JupyterHub will time out by default after 300 seconds if a node is not spawned yet. Since it may take longer than this to spawn a node, even with an image created, consider increasing the timeout by adding the following to your YAML configuration file:

jupyterhub::jupyterhub_config_hash:
  SlurmFormSpawner:
    start_timeout: 900

Troubleshoot autoscaling with Terraform Cloud

If after enabling autoscaling with Terraform Cloud for your Magic Castle cluster, the number of nodes does not increase when submitting jobs, verify the following points:

Go to the Terraform Cloud workspace webpage, and look for errors in the runs.

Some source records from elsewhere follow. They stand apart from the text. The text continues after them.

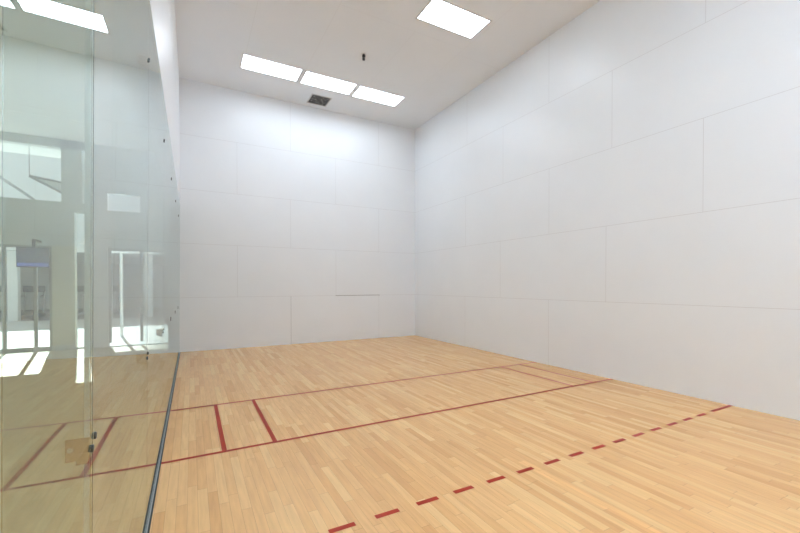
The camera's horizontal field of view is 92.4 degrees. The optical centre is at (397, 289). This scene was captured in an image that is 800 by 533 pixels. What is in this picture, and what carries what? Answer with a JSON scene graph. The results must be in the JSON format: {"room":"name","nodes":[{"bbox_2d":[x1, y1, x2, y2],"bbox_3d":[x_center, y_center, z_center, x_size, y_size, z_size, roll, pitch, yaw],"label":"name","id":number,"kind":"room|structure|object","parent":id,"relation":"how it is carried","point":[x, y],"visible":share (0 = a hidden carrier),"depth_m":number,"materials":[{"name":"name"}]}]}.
{"room":"sports hall","nodes":[
{"label":"sports hall","id":0,"kind":"room"},
{"bbox_2d":[150,0,179,201],"bbox_3d":[-2.067,-3.308,3.113,0.223,2.995,12.192,0,1,-28],"label":"wall","id":1,"kind":"structure","parent":0,"point":[163,11],"depth_m":4.77,"materials":[{"name":"white paint"}]},
{"bbox_2d":[0,0,93,532],"bbox_3d":[-0.634,-0.155,0.669,0.016,3.259,0.852,0,0,-28],"label":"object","id":2,"kind":"structure","parent":1,"relation":"in","point":[47,46],"depth_m":0.71,"materials":[{"name":"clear glass"}]},
{"bbox_2d":[92,0,148,532],"bbox_3d":[-1.184,-0.165,1.696,0.016,3.259,1.472,0,0,-28],"label":"window","id":3,"kind":"structure","parent":1,"relation":"in","point":[121,27],"depth_m":1.45,"materials":[{"name":"clear glass"}]},
{"bbox_2d":[147,0,163,522],"bbox_3d":[-1.880,-0.178,2.996,0.016,3.259,1.472,0,0,-28],"label":"window","id":4,"kind":"structure","parent":1,"relation":"in","point":[156,95],"depth_m":2.79,"materials":[{"name":"clear glass"}]},
{"bbox_2d":[163,100,171,436],"bbox_3d":[-2.576,-0.191,4.297,0.016,3.259,1.472,0,0,-28],"label":"window","id":5,"kind":"structure","parent":1,"relation":"in","point":[167,145],"depth_m":4.15,"materials":[{"name":"clear glass"}]},
{"bbox_2d":[170,154,175,399],"bbox_3d":[-3.272,-0.204,5.597,0.016,3.259,1.472,0,0,-28],"label":"window","id":6,"kind":"structure","parent":1,"relation":"in","point":[173,175],"depth_m":5.48,"materials":[{"name":"clear glass"}]},
{"bbox_2d":[175,181,178,372],"bbox_3d":[-3.968,-0.217,6.898,0.016,3.259,1.472,0,0,-28],"label":"window","id":7,"kind":"structure","parent":1,"relation":"in","point":[177,195],"depth_m":6.78,"materials":[{"name":"clear glass"}]},
{"bbox_2d":[178,202,179,356],"bbox_3d":[-4.588,-0.229,8.055,0.016,3.259,1.146,0,0,-28],"label":"window","id":8,"kind":"structure","parent":1,"relation":"in","point":[179,202],"depth_m":7.95,"materials":[{"name":"clear glass"}]},
{"bbox_2d":[179,78,414,351],"bbox_3d":[-2.228,-1.699,10.071,6.546,6.360,0.200,0,1,-28],"label":"wall","id":9,"kind":"structure","parent":0,"point":[297,221],"depth_m":9.69,"materials":[{"name":"white paint"}]},
{"bbox_2d":[174,0,599,129],"bbox_3d":[0.699,-4.744,4.579,6.133,0.140,12.192,0,1,-28],"label":"ceiling","id":10,"kind":"structure","parent":0,"point":[433,67],"depth_m":7.39,"materials":[{"name":"white paint"}]},
{"bbox_2d":[239,53,303,81],"bbox_3d":[-2.678,-4.761,8.181,1.220,0.114,0.590,0,1,-28],"label":"ceiling light","id":11,"kind":"object","parent":10,"relation":"attached to","point":[248,62],"visible":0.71,"depth_m":8.20,"materials":[{"name":"white plastic"}]},
{"bbox_2d":[306,94,331,106],"bbox_3d":[-1.954,-4.720,9.578,0.500,0.008,0.500,0,1,-28],"label":"ceiling vent","id":12,"kind":"object","parent":10,"relation":"in","point":[315,99],"visible":1,"depth_m":9.58,"materials":[{"name":"grey metal"}]},
{"bbox_2d":[299,70,357,94],"bbox_3d":[-1.570,-4.769,8.791,1.220,0.114,0.590,0,1,-28],"label":"ceiling light","id":13,"kind":"object","parent":10,"relation":"attached to","point":[309,78],"visible":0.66,"depth_m":8.81,"materials":[{"name":"white plastic"}]},
{"bbox_2d":[351,85,405,106],"bbox_3d":[-0.464,-4.776,9.405,1.220,0.114,0.590,0,1,-28],"label":"ceiling light","id":14,"kind":"object","parent":10,"relation":"attached to","point":[362,92],"visible":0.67,"depth_m":9.42,"materials":[{"name":"white plastic"}]},
{"bbox_2d":[415,0,491,39],"bbox_3d":[0.985,-4.749,6.676,1.220,0.114,0.590,0,1,-28],"label":"ceiling light","id":15,"kind":"object","parent":10,"relation":"attached to","point":[442,14],"visible":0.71,"depth_m":6.67,"materials":[{"name":"white plastic"}]},
{"bbox_2d":[149,335,799,532],"bbox_3d":[0.717,1.485,4.651,6.104,0.102,12.192,0,1,-28],"label":"floor","id":16,"kind":"structure","parent":0,"point":[400,434],"depth_m":3.48,"materials":[{"name":"brown wood"}]},
{"bbox_2d":[146,352,179,532],"bbox_3d":[-1.992,1.502,3.201,0.042,0.103,12.192,0,1,-28],"label":"trim","id":17,"kind":"structure","parent":16,"relation":"on","point":[167,421],"depth_m":3.15,"materials":[{"name":"grey metal"}]},
{"bbox_2d":[415,0,799,420],"bbox_3d":[3.540,-1.661,6.017,0.200,6.360,12.392,0,1,-28],"label":"wall","id":18,"kind":"structure","parent":0,"point":[619,200],"depth_m":5.74,"materials":[{"name":"white paint"}]},
{"bbox_3d":[-5.055,1.515,2.360,6.148,0.100,14.000,0,1,-28],"label":"floor","id":19,"kind":"structure","parent":0,"visible":0},
{"bbox_3d":[-0.921,-0.156,0.999,0.175,3.258,0.015,0,0,-28],"label":"glass fin","id":20,"kind":"object","parent":19,"relation":"on","visible":0},
{"bbox_2d":[91,432,96,451],"bbox_3d":[-0.864,0.432,1.040,0.072,0.072,0.054,0,0,-28],"label":"bracket","id":21,"kind":"object","parent":20,"relation":"attached to","point":[95,433],"visible":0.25,"depth_m":1.04,"materials":[{"name":"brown metal"}]}
]}

If the runs were only triggered by changes to the git repo, it means scaling signals from the cluster do not reach the Terraform cloud workspace or no signals were sent at all.
Make sure the Terraform Cloud workspace id matches with the value of profile::slurm::controller::tfe_workspace in data.yaml.
Execute squeue on the cluster, and verify the reasons why jobs are still in the queue. If under the column (Reason), there is the keyword ReqNodeNotAvail, it implies Slurm tried to boot the listed nodes, but they would not show up before the timeout, therefore Slurm marked them as down. It can happen if your cloud provider is slow to build the instances, or following a configuration problem like in 2. When Slurm marks a node as down, a trace is left in slurmctld's log - using zgrep on the slurm controller node (typically mgmt1):
```
sudo zgrep "marking down" /var/log/slurm/slurmctld.log*
```
To tell Slurm these nodes are available again, enter the following command:
```
sudo /opt/software/slurm/bin/scontrol update nodename=node[Y-Z] state=IDLE
```
Replace node[Y-Z] by the hostname range listed next to ReqNodeNotAvail in squeue.
Under mgmt1:/var/log/slurm, look for errors in the file slurm_resume.log.